Of course, human expulsion and takeovers have occurred time and again throughout history. Revisionist Zionist Jabotinsky spoke of this back in 1923. Does that give Israel the right to harm us, to modernize the punitive concept of winner-take-all, or to disperse indigenous people whose only crime is living where they do? Are Zionists still so stuck in their position that they can only act on the principle that might-makes-right, even if that means the death of us all? Are all those living here like the helpless baby, before the true mother spoke up? Here are 62 students willing to speak. I want to join them.

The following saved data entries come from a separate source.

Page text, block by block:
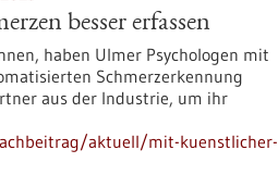
besser erfassen
haben Ulmer Psychologen mit
Schmerzerkennung
aus der Industrie, um ihr
aktuell/mit-kuenstlicher-

What do I ask in return for giving up my end of the struggle? I ask you, the Jewish people of Israel and you, their Zionist supporters in America, to do to us as you have asked the rest of the world to do to you. If Zionists demand compensation for the rights, land and money lost in the Holocaust, I want reparation for rights, land and money lost in our Catastrophe, which started in 1948, continued in 1967 and still goes on. It's difficult to admit the misdeeds of one's ancestors, but one need not repeat what one knows to have been wrong. I say to you 62 students, only a few years younger than I, "Help manage this land of ours, not destroy it. Keep responding to the wrong so that our land becomes a haven in which all people, men and women, Muslim, Christian or Jew, former citizens of other countries who come and those of us born here, have a voice, a vote, in what happens next. I call for my people's freedom to return and for releasing all the Palestinian political prisoners, who have paid for freedom with long years of their lives. We may not be able to reverse the past, but we have it in our power to serve all the people here now.
As for concessions, it is not reasonable to expect us to compromise while settlements expand. There is arrogance in "allowing" us to have our own State on land we lived on long before the arrival of Zionists. It is wrong to expect Gazans, many of whose families lost their livelihoods when Israelis seized their lands, to work for Israeli masters at substandard wages with no chance for re-education or advancement. Let's listen again to words that everyone hears nowadays, but this time with an ear to how we Palestinians hear them. Terrorism, the current catchword for evil, can come from a State as well as an individual. Who knows that better than you, the 62 Israeli high school seniors, and us, the people of occupied Palestine? I fear the future, yet my hope persists, buoyed by your letter. It is time for all of us who want happy and productive lives to reject the lies our governments or religious institutions teach through curricula designed to make the Other look evil. We should demonstrate to the warlords that neither side is entirely good or entirely evil.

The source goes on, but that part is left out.